== Segment start ==

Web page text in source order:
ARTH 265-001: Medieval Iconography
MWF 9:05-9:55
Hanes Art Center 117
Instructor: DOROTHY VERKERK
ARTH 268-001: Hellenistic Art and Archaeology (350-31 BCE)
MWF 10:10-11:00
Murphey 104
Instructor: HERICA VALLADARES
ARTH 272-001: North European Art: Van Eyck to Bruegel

== Segment end ==
== Segment start ==

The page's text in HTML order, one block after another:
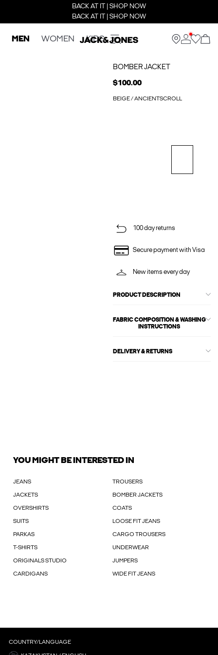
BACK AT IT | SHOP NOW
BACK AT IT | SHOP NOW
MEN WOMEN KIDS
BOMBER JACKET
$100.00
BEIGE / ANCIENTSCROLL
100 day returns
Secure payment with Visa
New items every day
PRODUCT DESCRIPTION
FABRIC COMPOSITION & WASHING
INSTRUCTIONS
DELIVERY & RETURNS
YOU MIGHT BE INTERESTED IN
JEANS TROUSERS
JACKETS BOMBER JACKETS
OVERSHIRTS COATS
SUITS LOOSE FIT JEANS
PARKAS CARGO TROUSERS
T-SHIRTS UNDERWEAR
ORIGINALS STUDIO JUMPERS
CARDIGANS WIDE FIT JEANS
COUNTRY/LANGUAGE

== Segment end ==
== Segment start ==

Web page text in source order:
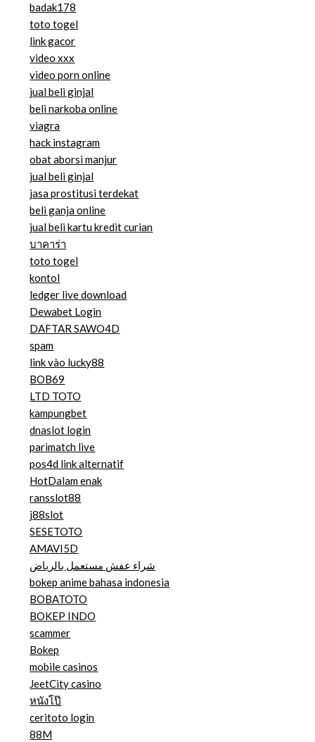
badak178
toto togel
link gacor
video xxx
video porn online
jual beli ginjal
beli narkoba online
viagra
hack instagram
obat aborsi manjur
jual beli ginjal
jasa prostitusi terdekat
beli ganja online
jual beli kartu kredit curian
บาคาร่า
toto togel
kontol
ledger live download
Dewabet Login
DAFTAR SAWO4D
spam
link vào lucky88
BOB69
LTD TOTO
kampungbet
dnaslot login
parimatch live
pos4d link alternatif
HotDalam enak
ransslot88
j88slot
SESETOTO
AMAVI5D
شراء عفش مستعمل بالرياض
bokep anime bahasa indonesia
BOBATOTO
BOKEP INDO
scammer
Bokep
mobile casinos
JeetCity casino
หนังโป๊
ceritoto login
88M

== Segment end ==

• EXERCISE BRIEF: All that belongs in your answer is the stretch of entries above from the line with "PARKAS CARGO TROUSERS" through the line with "COUNTRY/LANGUAGE", printed exactly.

• TASK ANSWER:
PARKAS CARGO TROUSERS
T-SHIRTS UNDERWEAR
ORIGINALS STUDIO JUMPERS
CARDIGANS WIDE FIT JEANS
COUNTRY/LANGUAGE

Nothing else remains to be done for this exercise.